ACTIVITY: The expected output is each line in the data below that includes the string "from".

[Dataset records]
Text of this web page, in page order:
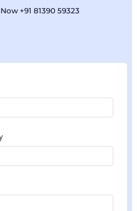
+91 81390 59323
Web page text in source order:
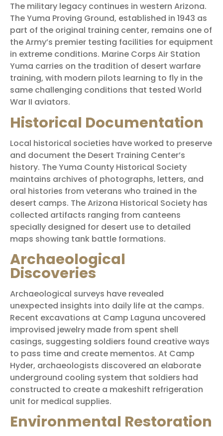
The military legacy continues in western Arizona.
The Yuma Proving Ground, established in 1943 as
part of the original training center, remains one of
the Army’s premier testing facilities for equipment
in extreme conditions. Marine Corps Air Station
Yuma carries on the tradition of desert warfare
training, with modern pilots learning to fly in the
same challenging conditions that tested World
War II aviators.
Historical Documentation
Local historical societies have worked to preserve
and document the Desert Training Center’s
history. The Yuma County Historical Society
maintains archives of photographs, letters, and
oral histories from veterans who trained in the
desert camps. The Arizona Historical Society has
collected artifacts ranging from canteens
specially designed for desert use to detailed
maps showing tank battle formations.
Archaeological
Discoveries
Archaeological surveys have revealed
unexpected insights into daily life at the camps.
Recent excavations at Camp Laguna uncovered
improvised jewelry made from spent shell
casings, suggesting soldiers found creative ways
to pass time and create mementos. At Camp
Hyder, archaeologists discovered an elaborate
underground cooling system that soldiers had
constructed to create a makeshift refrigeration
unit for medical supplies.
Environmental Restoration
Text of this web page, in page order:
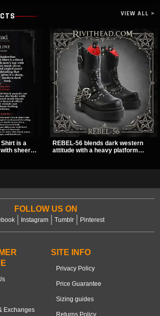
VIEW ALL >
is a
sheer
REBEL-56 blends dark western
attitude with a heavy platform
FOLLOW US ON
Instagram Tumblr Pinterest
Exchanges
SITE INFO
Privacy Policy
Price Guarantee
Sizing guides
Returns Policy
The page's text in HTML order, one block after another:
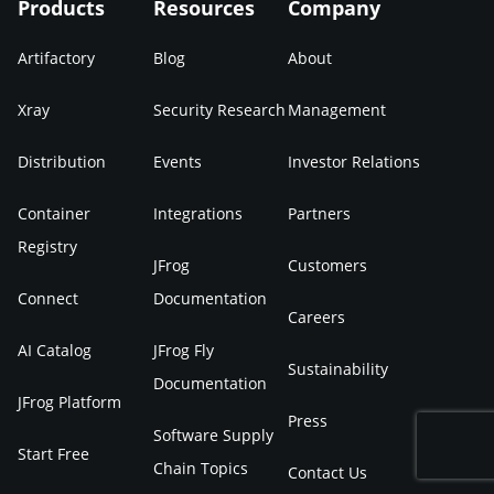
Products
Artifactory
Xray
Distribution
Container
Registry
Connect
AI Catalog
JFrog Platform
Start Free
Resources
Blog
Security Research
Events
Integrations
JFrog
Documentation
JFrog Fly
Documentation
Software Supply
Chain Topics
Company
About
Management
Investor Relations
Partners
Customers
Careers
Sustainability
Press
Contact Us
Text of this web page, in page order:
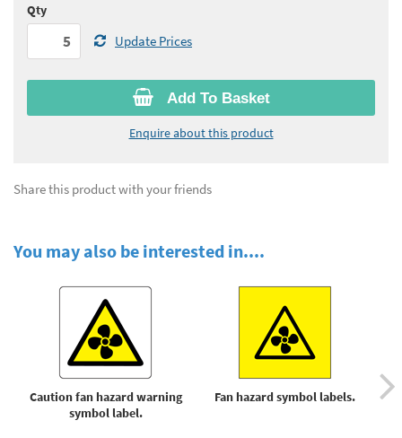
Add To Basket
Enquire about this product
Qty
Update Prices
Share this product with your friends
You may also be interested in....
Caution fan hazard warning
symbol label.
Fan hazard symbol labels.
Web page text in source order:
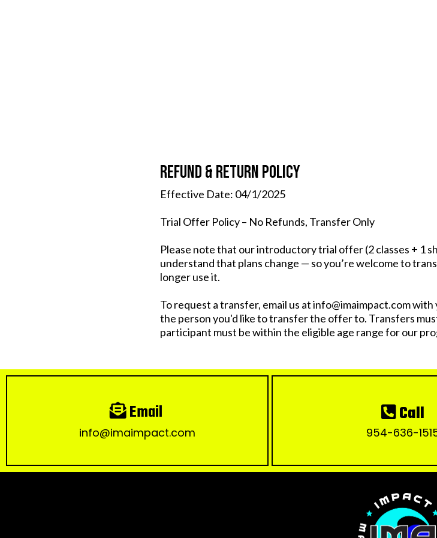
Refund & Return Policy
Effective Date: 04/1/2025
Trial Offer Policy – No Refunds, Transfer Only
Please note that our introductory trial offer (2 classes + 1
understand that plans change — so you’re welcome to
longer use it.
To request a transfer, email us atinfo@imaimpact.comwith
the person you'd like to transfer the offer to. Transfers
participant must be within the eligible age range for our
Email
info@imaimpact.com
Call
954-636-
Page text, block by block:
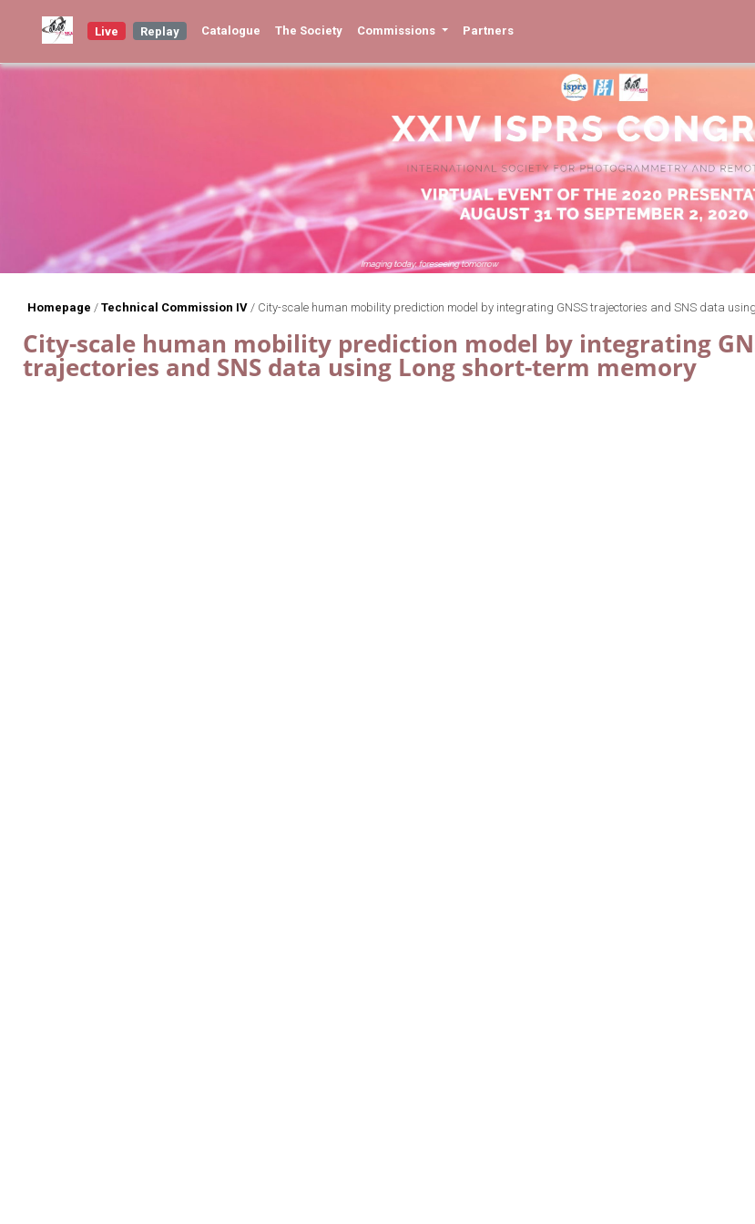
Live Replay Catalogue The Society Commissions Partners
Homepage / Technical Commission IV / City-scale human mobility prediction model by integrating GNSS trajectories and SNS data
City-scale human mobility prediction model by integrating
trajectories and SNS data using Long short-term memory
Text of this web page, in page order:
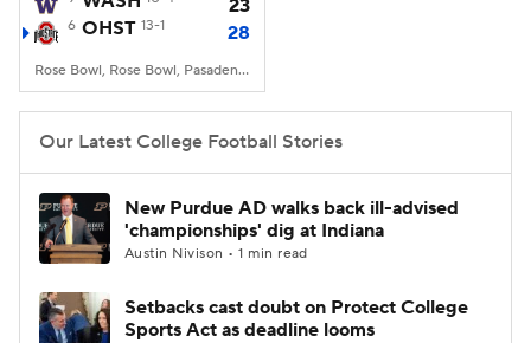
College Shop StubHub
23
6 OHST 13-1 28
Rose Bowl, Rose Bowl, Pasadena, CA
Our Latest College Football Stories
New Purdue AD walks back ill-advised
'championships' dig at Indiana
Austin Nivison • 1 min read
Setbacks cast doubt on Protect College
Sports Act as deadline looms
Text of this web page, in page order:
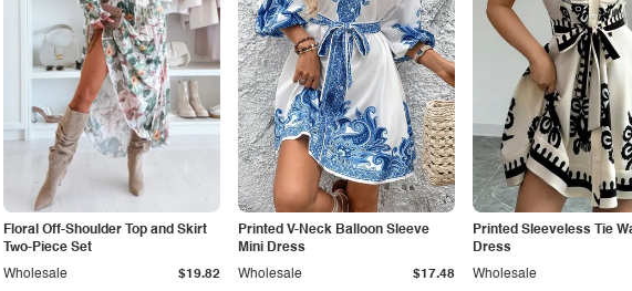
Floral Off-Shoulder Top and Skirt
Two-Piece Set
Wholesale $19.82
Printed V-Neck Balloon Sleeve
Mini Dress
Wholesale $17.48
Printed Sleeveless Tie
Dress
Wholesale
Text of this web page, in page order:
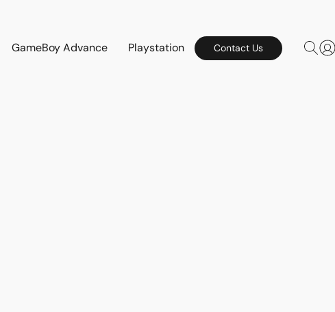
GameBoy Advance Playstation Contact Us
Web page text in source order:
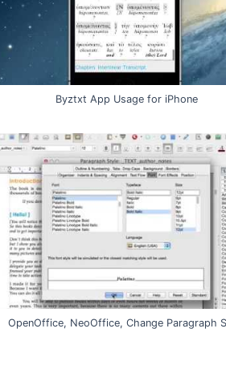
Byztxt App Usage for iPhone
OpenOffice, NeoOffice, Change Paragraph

OUTPUT FOR THIS EXERCISE:
oral histories from veterans who trained in the
collected artifacts ranging from canteens
improvised jewelry made from spent shell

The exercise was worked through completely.